Entretien avec Wilfred LeBouthillier et Maxime McGraw sur les couleurs musicales de Les Années Tranquilles

Les Gars du Nord
Crédit photo : Photo officielle

Par : Ariane Monzerolle

Cette semaine, le groupe Les Gars du Nord a sorti son nouvel album Les Années Tranquilles, disponible sur toutes les plateformes et chez les détaillants depuis le vendredi 28 mars 2025. L’album nous plonge dans un univers narratif où l’on découvre et redécouvre des histoires 100 % acadiennes, le tout parsemé de touches de trad et de musique celtique. Le groupe Les Gars du Nord récidive avec un album à la fois festif et nostalgique.

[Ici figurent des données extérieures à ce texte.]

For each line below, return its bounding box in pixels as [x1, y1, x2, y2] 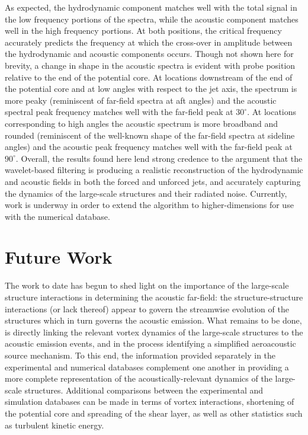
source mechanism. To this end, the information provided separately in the [5, 348, 276, 361]
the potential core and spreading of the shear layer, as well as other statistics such [5, 407, 303, 419]
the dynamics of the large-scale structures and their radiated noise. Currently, [5, 187, 287, 199]
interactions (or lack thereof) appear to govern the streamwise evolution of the [5, 302, 289, 315]
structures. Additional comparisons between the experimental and [24, 383, 264, 396]
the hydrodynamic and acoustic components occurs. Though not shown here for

J’ai d’ailleurs eu la chance de m’entretenir avec les membres Wilfred LeBouthillier et Maxime McGraw cette semaine pour parler de la sortie de leur nouvel album Les Années Tranquilles. On a pu discuter plus en profondeur des styles musicaux qui habitent le groupe, mais aussi de qui sont réellement Les Gars du Nord.


Question : En 2022, il y a trois personnes qui se sont ajoutées au groupe pour remplacer d’autres personnes qui étaient parties.  J’imagine qu’avec l’arrivée de ces personnes ça a un peu modifié le son, et ces personnes ont dû amener leur propre couleur?

Wilfred LeBouthillier : Ouais, en fait ça a tout changé. Avant ça, on n’était plus acoustique. Puis avec l’arrivée de ces trois membres,nous sommes devenus full band. C’est vraiment arrivé comme dans un bon temps parce qu’avant la séparation du band, on avait une ligne d’où qu’on voulait partir qui était plus country, mais on voulait apporter une petite touche celtique à tout ça. Puis on avait fait une première chanson qui a été notre premier extrait qui s’appelle Les hardes cirées.

À la sortie de cette chanson, on n’était pas encore full band avec les musiciens qu’on est là actuellement. Mais on savait déjà que c’était dans cette direction-là qu’on voulait partir. Avec l’ajout de ces musiciens, ça tombait qu’il y avait un gars qui s’appelle Nicolas Basque. Lui, c’est le celtique du groupe. C’était vraiment sa tasse de thé, ça l’a vraiment parfaitement tombé. C’est un country, mais il y a comme des influences vraiment celtiques à notre musique. Et ces influences font en sorte que c’est ça qui nous différencie!

Les Années Tranquilles
Crédit photo : Photo officielle

Question : Justement pour notre lectorat qui serait peut-être plus c’est quoi le « celtique », comment vous décririez ce style musical?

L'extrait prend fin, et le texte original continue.